━━━━━ DATASET ENTRIES

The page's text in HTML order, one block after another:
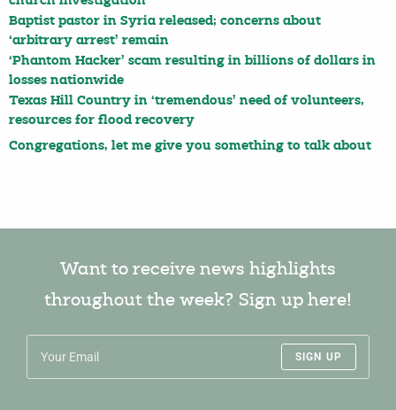
Baptist pastor in Syria released; concerns about
‘arbitrary arrest’ remain
‘Phantom Hacker’ scam resulting in billions of dollars in
losses nationwide
Texas Hill Country in ‘tremendous’ need of volunteers,
resources for flood recovery
Congregations, let me give you something to talk about
Want to receive news highlights
throughout the week? Sign up here!
SIGN UP

━━━━━━━━━━

# TASK GOAL:
Please reproduce the entries above line by line, exactly, leaving out each image.

# EXERCISE ANSWER:
The page's text in HTML order, one block after another:
Baptist pastor in Syria released; concerns about
‘arbitrary arrest’ remain
‘Phantom Hacker’ scam resulting in billions of dollars in
losses nationwide
Texas Hill Country in ‘tremendous’ need of volunteers,
resources for flood recovery
Congregations, let me give you something to talk about
Want to receive news highlights
throughout the week? Sign up here!
SIGN UP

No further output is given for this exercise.